Un paesaggio invernale imminente a Mendoza
Mendoza, provincia situata nell'ovest dell'Argentina ai piedi della maestosa cordigliera delle Ande, si prepara a ricevere un lunedì 10 agosto 2026 con uno spettacolo bianco e gelido. Secondo il Servizio Meteorologico Nazionale (SMN), un fronte freddo avanzerà dal sud della provincia verso nord, portando con sé la neve tanto attesa da molti, ma anche la necessità di prendere precauzioni estreme.
Cos'è un'Allerta Gialla?
Il SMN emette un'allerta gialla quando un fenomeno meteorologico ha il potenziale di causare danni e rischi moderati. In questo caso, sono previste nevicate persistenti con accumuli tra 15 e 25 centimetri di neve, che potrebbero essere superati localmente in alcune aree.
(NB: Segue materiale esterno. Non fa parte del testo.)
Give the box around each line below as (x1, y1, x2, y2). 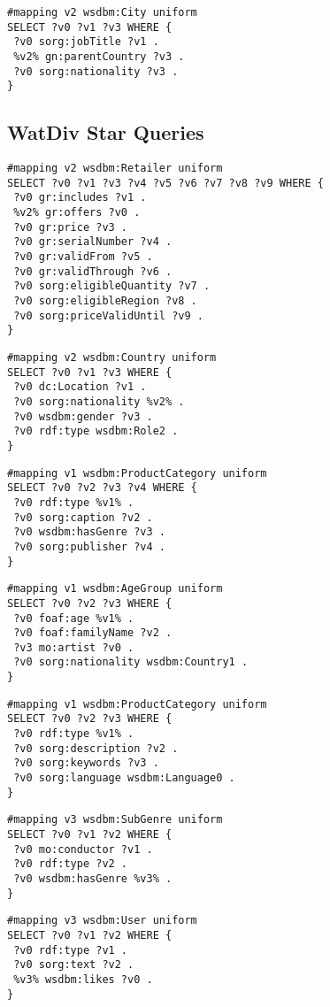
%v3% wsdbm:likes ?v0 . (13, 972, 153, 986)
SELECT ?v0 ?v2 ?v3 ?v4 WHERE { (7, 481, 197, 495)
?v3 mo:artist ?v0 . (13, 641, 134, 654)
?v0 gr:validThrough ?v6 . (13, 265, 173, 278)
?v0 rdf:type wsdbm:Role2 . (13, 425, 179, 438)
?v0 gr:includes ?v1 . (13, 191, 147, 204)
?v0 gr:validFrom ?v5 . (13, 250, 153, 264)
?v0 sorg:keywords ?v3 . (13, 757, 159, 770)
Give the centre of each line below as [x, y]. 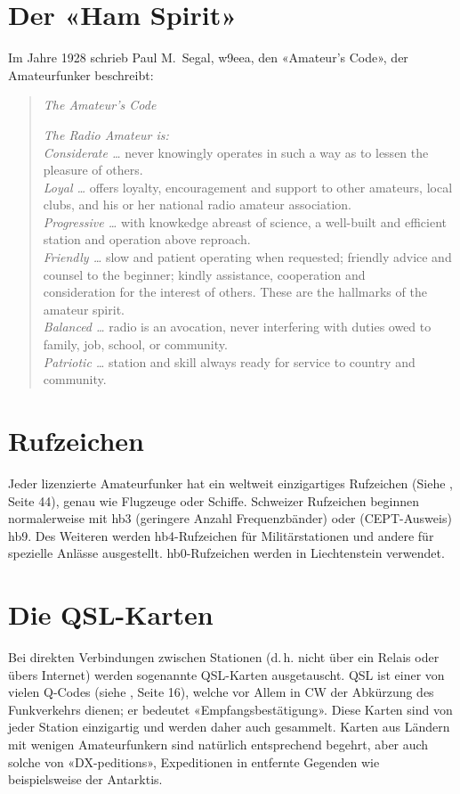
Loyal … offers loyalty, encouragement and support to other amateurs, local [248, 187]
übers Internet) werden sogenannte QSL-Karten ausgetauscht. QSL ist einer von [226, 674]
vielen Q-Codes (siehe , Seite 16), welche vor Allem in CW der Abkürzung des [221, 692]
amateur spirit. [84, 309]
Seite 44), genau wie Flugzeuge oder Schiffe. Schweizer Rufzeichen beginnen [214, 500]
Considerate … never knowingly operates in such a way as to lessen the [236, 152]
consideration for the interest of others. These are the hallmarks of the [235, 292]
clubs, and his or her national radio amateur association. [198, 205]
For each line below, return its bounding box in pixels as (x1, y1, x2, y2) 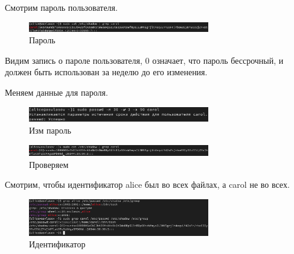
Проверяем (29, 158, 69, 170)
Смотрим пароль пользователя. (5, 1, 118, 13)
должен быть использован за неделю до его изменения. (5, 66, 208, 78)
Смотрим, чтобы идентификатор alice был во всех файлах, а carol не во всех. (5, 178, 290, 191)
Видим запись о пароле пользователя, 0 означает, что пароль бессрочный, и (5, 54, 284, 66)
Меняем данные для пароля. (5, 85, 108, 98)
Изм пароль (29, 124, 71, 137)
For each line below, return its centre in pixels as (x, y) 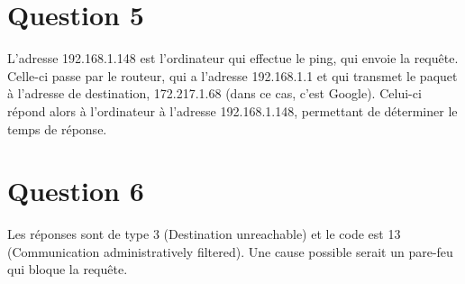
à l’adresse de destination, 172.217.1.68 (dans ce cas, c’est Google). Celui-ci (214, 93)
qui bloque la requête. (68, 269)
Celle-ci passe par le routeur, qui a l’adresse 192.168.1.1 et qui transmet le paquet (232, 75)
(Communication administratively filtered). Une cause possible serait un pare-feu (230, 251)
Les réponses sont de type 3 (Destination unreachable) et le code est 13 (204, 234)
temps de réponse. (57, 128)
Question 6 (76, 191)
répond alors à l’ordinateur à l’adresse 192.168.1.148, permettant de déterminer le (232, 110)
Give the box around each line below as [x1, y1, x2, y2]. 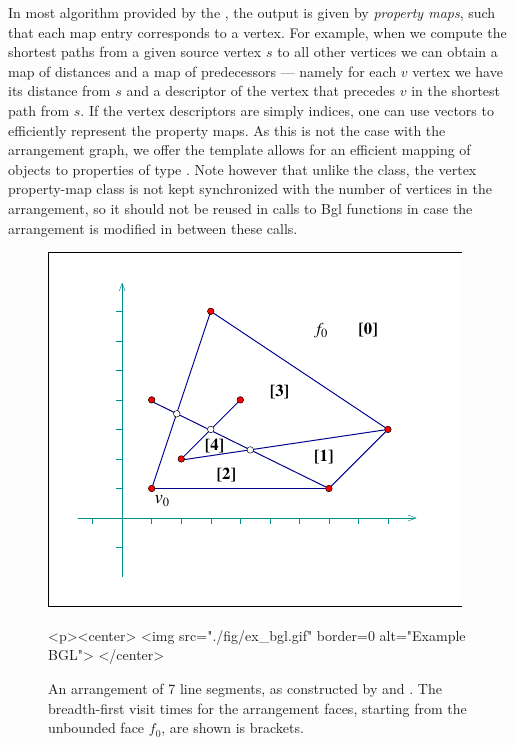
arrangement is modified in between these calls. [8, 217, 298, 238]
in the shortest [411, 80, 501, 101]
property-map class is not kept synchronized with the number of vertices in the [8, 178, 492, 199]
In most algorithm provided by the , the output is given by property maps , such [8, 2, 496, 22]
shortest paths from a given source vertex [8, 41, 262, 62]
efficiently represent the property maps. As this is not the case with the [8, 119, 446, 140]
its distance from [8, 80, 111, 101]
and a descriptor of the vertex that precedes [126, 80, 396, 101]
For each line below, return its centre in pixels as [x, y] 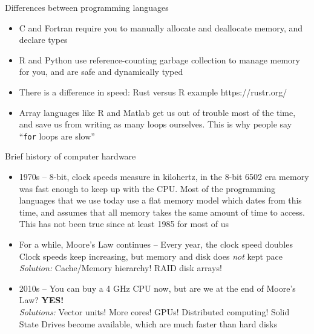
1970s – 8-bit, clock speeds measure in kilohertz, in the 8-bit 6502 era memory [164, 176]
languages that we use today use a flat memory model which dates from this [160, 200]
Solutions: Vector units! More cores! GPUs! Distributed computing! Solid [154, 311]
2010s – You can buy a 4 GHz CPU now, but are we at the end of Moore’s [157, 288]
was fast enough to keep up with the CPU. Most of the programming [147, 188]
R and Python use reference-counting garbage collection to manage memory [159, 59]
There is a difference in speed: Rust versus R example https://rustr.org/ [153, 92]
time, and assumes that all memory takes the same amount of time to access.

Cronogramma delle precipitazioni
- Dalle prime ore del mattino: La neve avanzerà da Malargüe (a sud) verso il resto della provincia.
- Mattina: Si prevede che raggiunga la Valle de Uco, l'ovest del Gran Mendoza (Luján de Cuyo, Potrerillos) e l'ovest di San Rafael.
- Ora di picco: Nel Gran Mendoza (l'area metropolitana della capitale), il fenomeno potrebbe estendersi fino alle 07:00 o 08:00 del mattino.
- Pomeriggio: Le nevicate perderanno intensità e si concentreranno quasi esclusivamente a Malargüe.
Zone sotto allerta
L'allerta vale per diversi dipartimenti a seconda dell'orario:
| Periodo | Zone Affette |
|---|---|
| Mattino e Mattina | Junín, Rivadavia, Valli di Luján de Cuyo, San Carlos, Tunuyán e Tupungato, General Alvear, zone basse di San Rafael e Malargüe. |
| Solo Mattino | Cordigliera di San Carlos e Tunuyán, Capital, Godoy Cruz, Guaymallén e Maipú. |
Temperature sotto zero
Il freddo sarà il grande protagonista. Nella pianura, le massime oscilleranno tra 8°C e 12°C. Le minime saranno rigide: si prevedono -5°C a Malargüe, -3°C nella Valle de Uco, e tra 0°C e 2°C nel Gran Mendoza. I venti rimarranno deboli e costanti dal settore est-sudest.
Raccomandazioni e contesto
Per godere di questo bellissimo paesaggio invernale in sicurezza, si raccomanda di mantenersi al caldo e di evitare spostamenti non necessari nelle zone colpite. Come contesto aggiuntivo, la Direzione Generale delle Scuole (DGE) di Mendoza ha sospeso le lezioni in presenza del turno mattutino in diverse zone a causa delle nevicate. Inoltre, il Valico del Cristo Redentore (il principale passaggio di frontiera con il Cile) risulta chiuso a causa di venti tra i 100 e i 160 km/h.
Fonti consultate: Mendoza Post, Diario El Sol, TN, Los Andes, MDZ.